In this example, an array has been wrapped with a struct to create a parse template to extract necessary fields from a sample data packet.  This is a human readable way to implement a parser, rather using pointer arithmetics to find correct offsets from the packet data. This can may help you implement a simple protocol parser for your firmware applications.
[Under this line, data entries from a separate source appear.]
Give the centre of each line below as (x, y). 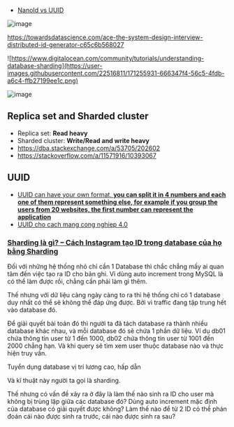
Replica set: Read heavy (52, 133)
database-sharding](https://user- (55, 66)
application (34, 217)
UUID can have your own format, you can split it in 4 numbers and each (122, 194)
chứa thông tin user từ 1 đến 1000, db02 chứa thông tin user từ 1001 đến (111, 338)
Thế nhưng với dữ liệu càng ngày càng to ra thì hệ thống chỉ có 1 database (114, 294)
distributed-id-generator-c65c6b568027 (66, 45)
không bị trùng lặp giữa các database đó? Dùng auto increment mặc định (112, 401)
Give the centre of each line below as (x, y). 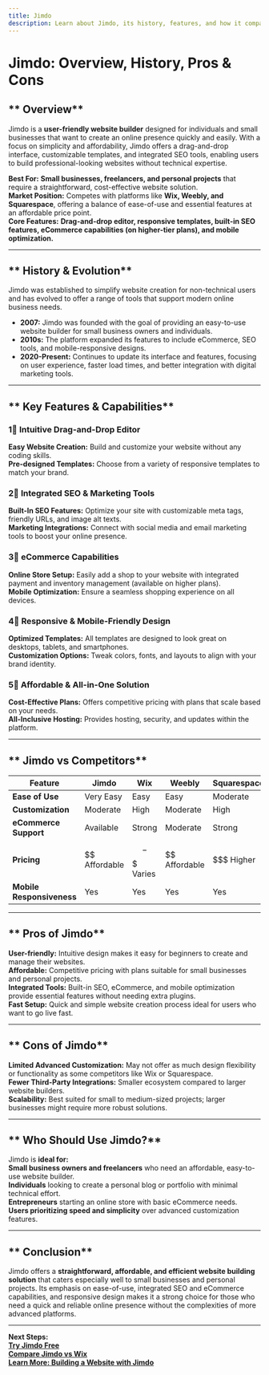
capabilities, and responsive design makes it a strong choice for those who (132, 1297)
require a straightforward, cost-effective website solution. (103, 187)
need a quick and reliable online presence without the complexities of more (132, 1305)
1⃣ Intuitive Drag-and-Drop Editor (74, 429)
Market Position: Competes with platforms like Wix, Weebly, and (116, 195)
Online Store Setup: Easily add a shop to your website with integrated (123, 574)
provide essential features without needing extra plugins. (102, 996)
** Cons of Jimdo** (58, 1046)
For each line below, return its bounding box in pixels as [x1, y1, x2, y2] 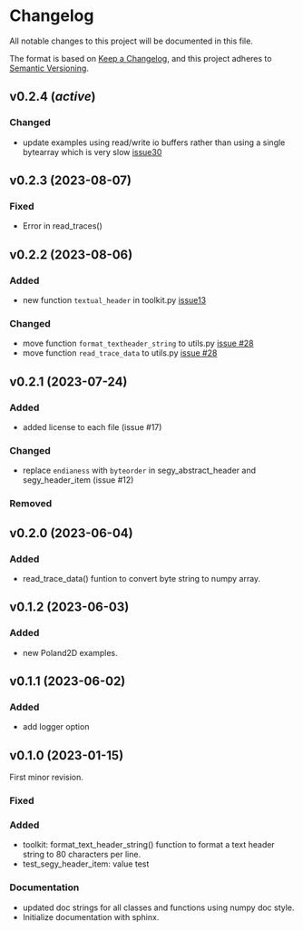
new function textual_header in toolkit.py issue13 [22, 295, 207, 305]
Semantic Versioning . [9, 63, 89, 73]
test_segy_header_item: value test [22, 858, 150, 869]
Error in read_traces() [22, 220, 103, 231]
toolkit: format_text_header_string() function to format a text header [22, 839, 275, 850]
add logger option [22, 721, 90, 732]
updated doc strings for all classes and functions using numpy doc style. [22, 902, 295, 913]
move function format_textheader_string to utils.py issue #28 [22, 338, 254, 349]
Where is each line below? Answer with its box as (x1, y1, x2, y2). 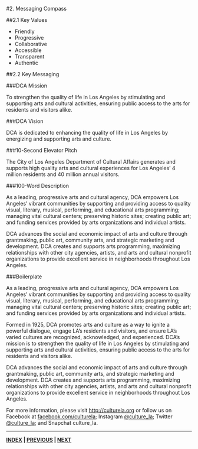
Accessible (14, 47, 42, 54)
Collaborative (14, 41, 47, 47)
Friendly (14, 28, 35, 35)
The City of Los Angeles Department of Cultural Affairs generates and (6, 158, 176, 165)
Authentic (14, 59, 38, 66)
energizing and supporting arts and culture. (6, 135, 112, 142)
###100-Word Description (6, 183, 70, 189)
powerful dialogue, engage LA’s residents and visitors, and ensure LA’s (6, 327, 177, 334)
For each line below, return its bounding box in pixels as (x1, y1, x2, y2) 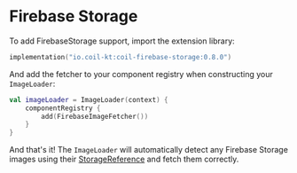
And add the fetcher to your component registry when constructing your (9, 68, 273, 79)
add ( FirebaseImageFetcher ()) (41, 112, 149, 121)
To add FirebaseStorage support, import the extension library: (9, 35, 235, 46)
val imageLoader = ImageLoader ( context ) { (9, 95, 168, 104)
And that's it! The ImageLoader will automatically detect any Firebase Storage (9, 145, 288, 155)
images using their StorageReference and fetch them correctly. (9, 153, 239, 165)
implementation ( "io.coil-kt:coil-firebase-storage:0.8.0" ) (9, 52, 232, 61)
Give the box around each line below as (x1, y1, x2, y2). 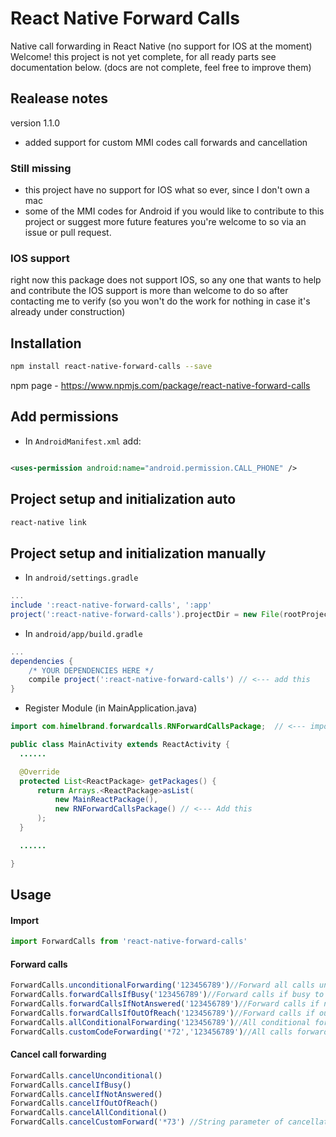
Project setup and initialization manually (10, 545, 267, 562)
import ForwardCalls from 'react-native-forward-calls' (10, 937, 248, 947)
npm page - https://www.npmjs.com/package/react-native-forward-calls (10, 380, 311, 392)
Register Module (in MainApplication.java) (24, 702, 198, 714)
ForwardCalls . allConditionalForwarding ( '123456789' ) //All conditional (10, 1017, 311, 1027)
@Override (19, 767, 60, 777)
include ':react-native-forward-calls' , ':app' (10, 600, 213, 611)
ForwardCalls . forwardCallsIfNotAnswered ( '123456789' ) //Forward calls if (10, 999, 320, 1009)

bolat@pc ~ $ cc -o parse parse.c -Wall -g
bolat@pc ~ $ ./parse 
addr[0] : 192
addr[1] : 168
addr[2] : 1
addr[3] : 1
 command : 0
 length : 3584
 checksum : 28929
  payload[0] = 222
  payload[1] = 173
  payload[2] = 190
  payload[3] = 239
  payload[4] = 170
  payload[5] = 85

This code section also shows how to return an array from a function by wrapping a struct in C.  This example code is a little bit messy and not useful for production purposes, but it is useful for us to understand what is happening under the hood while we are dealing with arrays in C.

#include <stdio.h>

#define ARRAY_SIZE (12)

struct array_return {
    int array[ARRAY_SIZE];
};

struct array_return foo(void)
{
    struct array_return ret;
    int i;
    for (i = 0; i < ARRAY_SIZE; ++i)
        ret.array[i] = i;
    return ret;
}

int main(int argc, char *argv[])
{
    struct array_return ret_val;
    ret_val = foo();
    int i;
    for (i = 0; i < ARRAY_SIZE; ++i) {
        printf("data[%d] : %d\n", i,
            ret_val.array[i]);
    }
    return 0;
}
bolat@pc ~ $ ./return-array 
data[0] : 0
data[1] : 1
data[2] : 2
data[3] : 3
data[4] : 4
data[5] : 5
data[6] : 6
data[7] : 7
data[8] : 8
data[9] : 9
data[10] : 10
data[11] : 11

Although arrays behave like regular pointers in many cases, their behavior is far different with the operators sizeof and &, along with the structs. In programming, it is always the best to catch problem as early as possible, and I believe knowing of these differences help you not only evade bugs, but also utilize data structures efficiently.